We glimpse them first sitting side by side on a bench with their backs to us, looking through a window at the street. The scene has a touch of an Edward Hopper painting about it, and their backs speak of tension, desire and pain. They are Michel and Anne-Marie, returning almost four years after their marriage ended to the French town where they used to live and the hotel where they were once happy – like murderers going back to the scene of the crime.
In this rare revival of Marguerite Duras’s two-hander – a play with shades of Noël Coward’s Private Lives and Jean-Paul Sartre’s Huis Clos – director Jeff James shows us the ex-lovers from different perspectives. We see them from afar and from behind, in filmic closeup and then in an arena, in which we stand as if watching a sporting match.

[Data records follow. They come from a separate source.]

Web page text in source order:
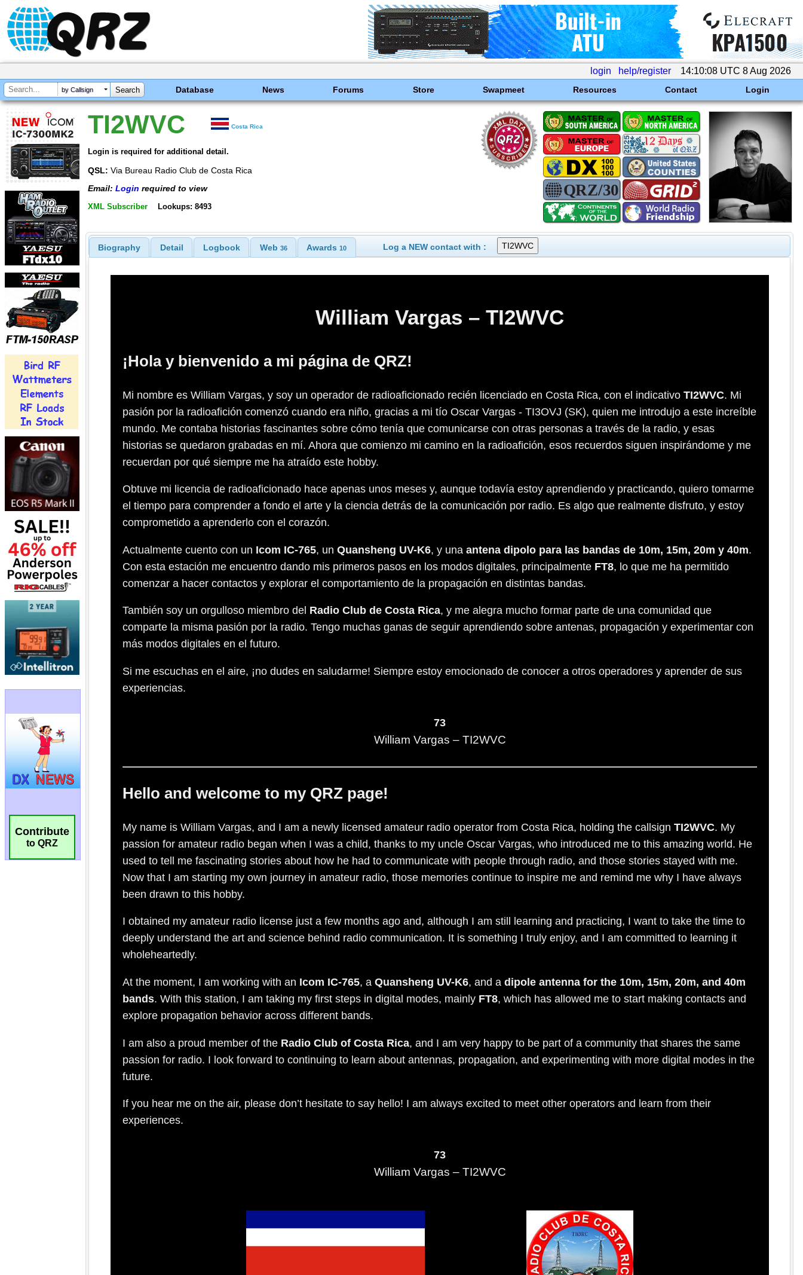
login help/register 14:10:08 UTC 8 Aug 2026
by Callsign Database News Forums Store Swapmeet Resources Contact Login
Contribute
to QRZ
TI2WVC Costa Rica
Login is required for additional detail.
QSL: Via Bureau Radio Club de Costa Rica
Email: Login required to view
XML Subscriber Lookups: 8493
Biography Detail Logbook Web 36 Awards10 Log a NEW contact with :
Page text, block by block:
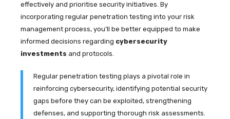
effectively and prioritise security initiatives. By
incorporating regular penetration testing into your risk
management process, you’ll be better equipped to make
informed decisions regarding cybersecurity
investments and protocols.
Regular penetration testing plays a pivotal role in
reinforcing cybersecurity, identifying potential security
gaps before they can be exploited, strengthening
defenses, and supporting thorough risk assessments.
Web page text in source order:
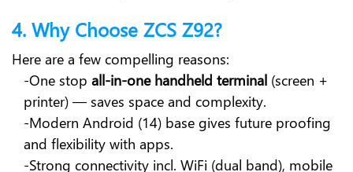
4. Why Choose ZCS Z92?
Here are a few compelling reasons:
-One stop all-in-one handheld terminal (screen +
printer) — saves space and complexity.
-Modern Android (14) base gives future proofing
and flexibility with apps.
-Strong connectivity incl. WiFi (dual band), mobile
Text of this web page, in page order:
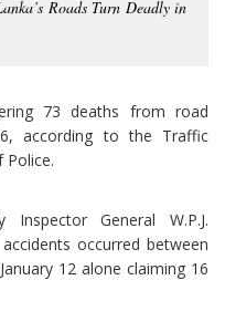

It’s a neat idea and is executed with a cool precision. But Duras’s writing is so elliptical, so self-consciously lyrical and doomy, that we get little sense of character and an excess of emotion, in a translation that shows its age. Misery scents the air, but it is hard to empathise with people who know themselves as little as they know each other.
The realisation that love alone might not be enough to sustain a relationship is terrible. Yet this pair are so self-obsessed that it’s hard to be sympathetic with them given their apparent surprise that marriage is not made from passionate nights in hotel rooms, but from the compromises of daily life.
Sam Troughton and Emily Barclay are admirably restrained and always watchable. This navel-gazing production, however, is so inert that it is more likely to invoke mild boredom than strong passion.